-- Exercise data --
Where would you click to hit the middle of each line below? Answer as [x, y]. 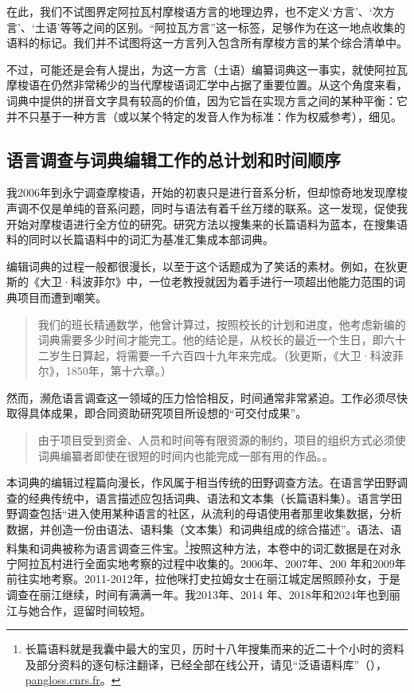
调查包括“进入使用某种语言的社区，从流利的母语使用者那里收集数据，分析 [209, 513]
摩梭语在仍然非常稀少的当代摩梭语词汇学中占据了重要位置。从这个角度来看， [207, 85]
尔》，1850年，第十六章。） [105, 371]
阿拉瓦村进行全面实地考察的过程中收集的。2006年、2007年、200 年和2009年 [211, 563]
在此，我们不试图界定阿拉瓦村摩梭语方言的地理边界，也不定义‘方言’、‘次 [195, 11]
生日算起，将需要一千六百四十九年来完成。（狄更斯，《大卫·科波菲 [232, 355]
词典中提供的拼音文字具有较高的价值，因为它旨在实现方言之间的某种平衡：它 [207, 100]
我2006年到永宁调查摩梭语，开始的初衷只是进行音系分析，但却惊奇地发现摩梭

...

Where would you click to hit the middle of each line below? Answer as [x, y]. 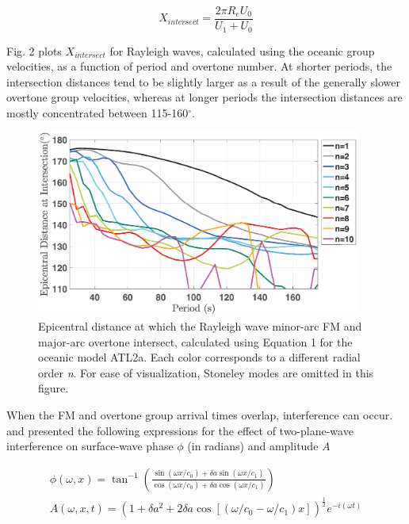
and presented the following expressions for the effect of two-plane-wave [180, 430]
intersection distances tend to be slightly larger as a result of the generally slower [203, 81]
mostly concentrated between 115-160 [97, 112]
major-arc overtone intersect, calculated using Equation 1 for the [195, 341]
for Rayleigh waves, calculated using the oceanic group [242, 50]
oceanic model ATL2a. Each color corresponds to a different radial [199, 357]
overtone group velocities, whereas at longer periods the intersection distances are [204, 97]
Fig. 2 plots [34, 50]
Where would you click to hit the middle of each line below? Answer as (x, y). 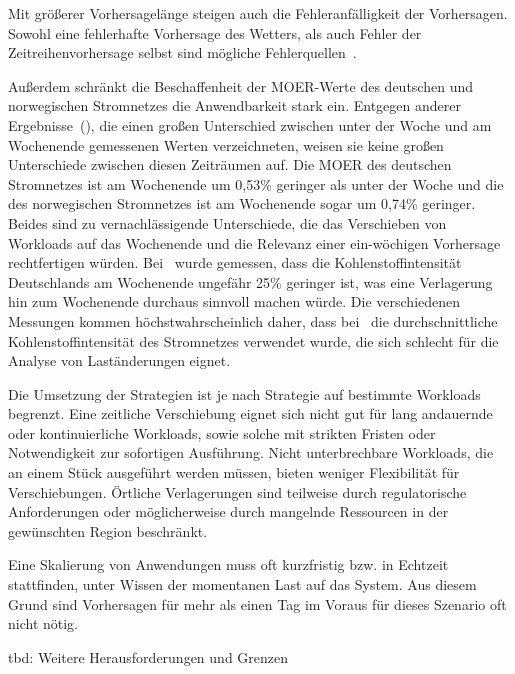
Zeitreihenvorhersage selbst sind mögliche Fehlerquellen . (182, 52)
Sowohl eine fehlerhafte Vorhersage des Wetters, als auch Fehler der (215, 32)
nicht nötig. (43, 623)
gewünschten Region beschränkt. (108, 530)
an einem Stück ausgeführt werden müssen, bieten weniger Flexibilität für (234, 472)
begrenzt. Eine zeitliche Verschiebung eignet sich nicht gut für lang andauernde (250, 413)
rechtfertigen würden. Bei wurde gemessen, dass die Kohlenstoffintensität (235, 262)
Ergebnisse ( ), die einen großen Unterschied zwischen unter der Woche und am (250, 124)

--

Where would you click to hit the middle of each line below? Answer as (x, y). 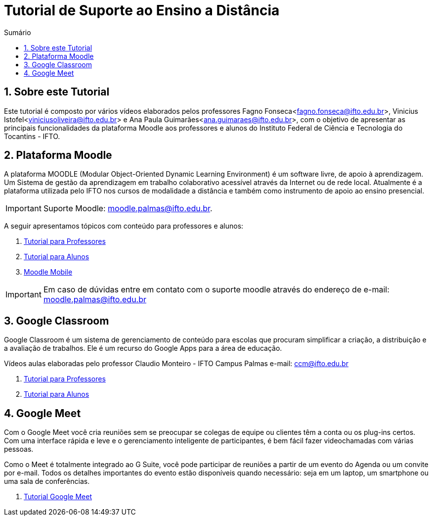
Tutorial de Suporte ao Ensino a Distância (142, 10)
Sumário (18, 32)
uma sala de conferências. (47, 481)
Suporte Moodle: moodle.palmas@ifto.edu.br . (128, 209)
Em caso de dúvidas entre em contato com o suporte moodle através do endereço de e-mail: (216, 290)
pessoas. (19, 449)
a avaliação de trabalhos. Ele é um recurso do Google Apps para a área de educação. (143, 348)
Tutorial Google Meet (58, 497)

-- About this task --
Could you repeat exactly the lines in the listing above from the one with "begrenzt. Eine zeitliche" down to the one with "Ergebnisse ( ), die"? Include both of those lines.

-- Written solution --
begrenzt. Eine zeitliche Verschiebung eignet sich nicht gut für lang andauernde (250, 413)
rechtfertigen würden. Bei wurde gemessen, dass die Kohlenstoffintensität (235, 262)
Ergebnisse ( ), die einen großen Unterschied zwischen unter der Woche und am (250, 124)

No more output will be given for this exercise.